Methodology
The Whiffs methodology is my attempt at implementing ideas from Tom Tango on how to best evaluate projection systems.
Here are a few important posts I'm drawing from:
- Forecast Evaluations - Tom Tango responds to Nate Silver (remember when he was just a baseball nerd?)
- Testing the 2007-2010 Forecasting Systems: Official Results - Tom Tango's results from testing projection systems using his recommended methodology.
- Who's evaluating the 2011 forecasts this year?
Based on these posts, Whiffs uses four key principles:
Separate playing time from rate stats
Consider a player projected for 300 PA and 30 HR who actually gets 600 PA with 30 HR. Was that a good HR projection?

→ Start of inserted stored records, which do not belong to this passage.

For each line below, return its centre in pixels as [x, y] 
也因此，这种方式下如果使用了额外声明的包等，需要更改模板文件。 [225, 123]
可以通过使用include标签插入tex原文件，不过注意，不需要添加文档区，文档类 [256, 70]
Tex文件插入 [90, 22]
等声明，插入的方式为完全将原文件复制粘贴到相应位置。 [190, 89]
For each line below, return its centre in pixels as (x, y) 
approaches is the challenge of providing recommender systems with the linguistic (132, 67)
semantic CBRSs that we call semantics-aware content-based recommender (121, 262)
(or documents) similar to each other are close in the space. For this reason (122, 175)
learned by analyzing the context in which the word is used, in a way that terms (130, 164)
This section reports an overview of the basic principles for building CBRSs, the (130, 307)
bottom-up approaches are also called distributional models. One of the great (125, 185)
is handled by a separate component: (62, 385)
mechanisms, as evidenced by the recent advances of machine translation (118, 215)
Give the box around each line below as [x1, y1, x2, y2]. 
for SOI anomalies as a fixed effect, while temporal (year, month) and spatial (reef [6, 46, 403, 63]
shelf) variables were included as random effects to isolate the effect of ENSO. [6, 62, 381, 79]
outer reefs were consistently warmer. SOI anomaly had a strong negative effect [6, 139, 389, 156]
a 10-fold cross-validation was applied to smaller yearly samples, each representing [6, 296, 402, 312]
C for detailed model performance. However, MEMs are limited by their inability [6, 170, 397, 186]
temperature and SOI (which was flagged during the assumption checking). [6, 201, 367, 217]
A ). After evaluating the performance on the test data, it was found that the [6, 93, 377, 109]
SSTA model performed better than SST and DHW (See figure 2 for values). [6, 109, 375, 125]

If you only look at raw HR totals, the projection appears perfect. But it actually got lucky—vastly underestimating playing time while overestimating power, with the errors canceling out.

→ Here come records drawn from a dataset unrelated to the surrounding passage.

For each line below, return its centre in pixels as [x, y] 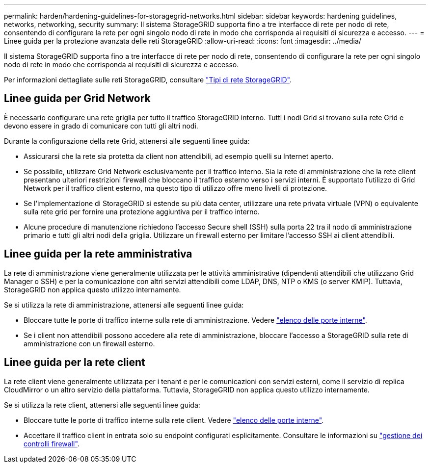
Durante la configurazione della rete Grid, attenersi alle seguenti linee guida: [127, 141]
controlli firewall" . [52, 443]
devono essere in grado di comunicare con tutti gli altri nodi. [101, 126]
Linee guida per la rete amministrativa [98, 254]
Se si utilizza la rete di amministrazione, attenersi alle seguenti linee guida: [124, 305]
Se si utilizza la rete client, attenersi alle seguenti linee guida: [102, 405]
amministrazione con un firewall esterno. [89, 343]
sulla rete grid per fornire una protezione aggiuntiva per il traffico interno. [142, 211]

Whiffs evaluates playing time separately from rate stats to prevent this misleading assessment.
Playing time is measured by plate appearances for batters and batters faced for pitchers. All other stats are evaluated as rates using the most appropriate denominator for each type of statistic.
For example, strikeouts and walks are evaluated per plate appearance or batter faced, while batted ball outcomes are evaluated per ball in play.

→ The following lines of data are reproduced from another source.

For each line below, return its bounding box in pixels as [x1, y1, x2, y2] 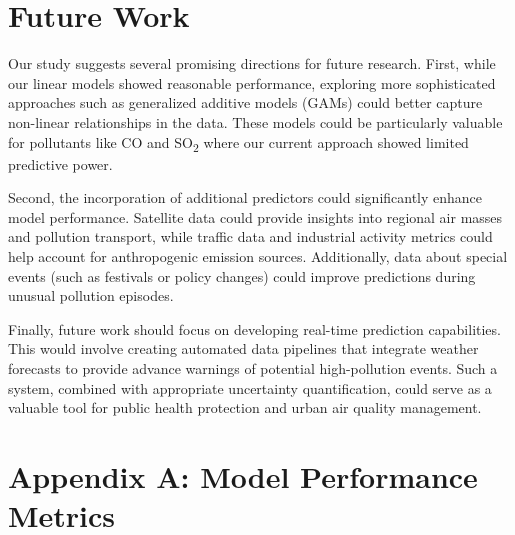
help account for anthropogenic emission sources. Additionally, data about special [8, 246, 508, 266]
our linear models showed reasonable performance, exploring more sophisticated [8, 72, 496, 93]
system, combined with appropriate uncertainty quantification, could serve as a [8, 377, 492, 398]
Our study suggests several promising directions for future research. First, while [8, 53, 496, 74]
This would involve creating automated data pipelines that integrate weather [8, 338, 479, 359]
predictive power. [8, 153, 113, 174]
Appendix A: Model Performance [8, 455, 478, 496]
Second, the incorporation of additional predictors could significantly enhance [8, 187, 483, 208]

This approach aims to evaluate each stat within its most meaningful context.
Adjust for league average
Here's an example based on one from Tom Tango:
One system projects .340 wOBA for a player in a .330 league. Another projects .330 wOBA in a .330 league. The player ends up with .338 wOBA in a .338 league. Which projection was more accurate?
The player turned out to be league average, so the second projection is more useful to us, even though it was further from the raw number.
Whiffs subtracts a projection's league average of a rate stat before calculating error.
In this example, the projected league-adjusted wOBAs would be +.010 and .000, respectively. The second projection better predicted the actual league-adjusted wOBA (also .000).
Weight by playing time
A projection error for a 100 PA player matters less than the same error for a 600 PA player. Projection systems shouldn't be penalized equally for mistakes on marginal versus regular players.
Whiffs weights each error by the player's actual PA or BF to reflect real-world impact.
Include unprojected players at league average
If you only include players projected by every system, you're really limiting yourself to the easiest players to project. We want to reward systems that attempt harder projections.
If a player is missing from a projection system, Whiffs assigns them 1 PA/BF for assessing playing time and league average for rate stats.